ABOUT THIS EXERCISE:
In the data below, find every line with the word "time" and copy it.
--- GIVEN DATA Enclosed Below ---
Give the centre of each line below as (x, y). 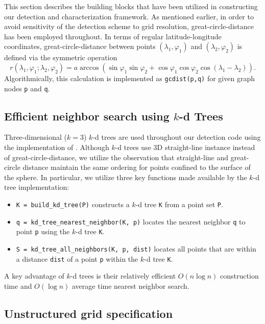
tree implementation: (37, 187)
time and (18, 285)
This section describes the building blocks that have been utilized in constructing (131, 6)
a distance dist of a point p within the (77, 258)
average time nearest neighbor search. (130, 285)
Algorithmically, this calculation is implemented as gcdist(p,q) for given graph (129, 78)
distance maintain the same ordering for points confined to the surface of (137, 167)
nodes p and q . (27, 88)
--- End of Enclosed GIVEN DATA ---
THE ANSWER:
time and (18, 285)
average time nearest neighbor search. (130, 285)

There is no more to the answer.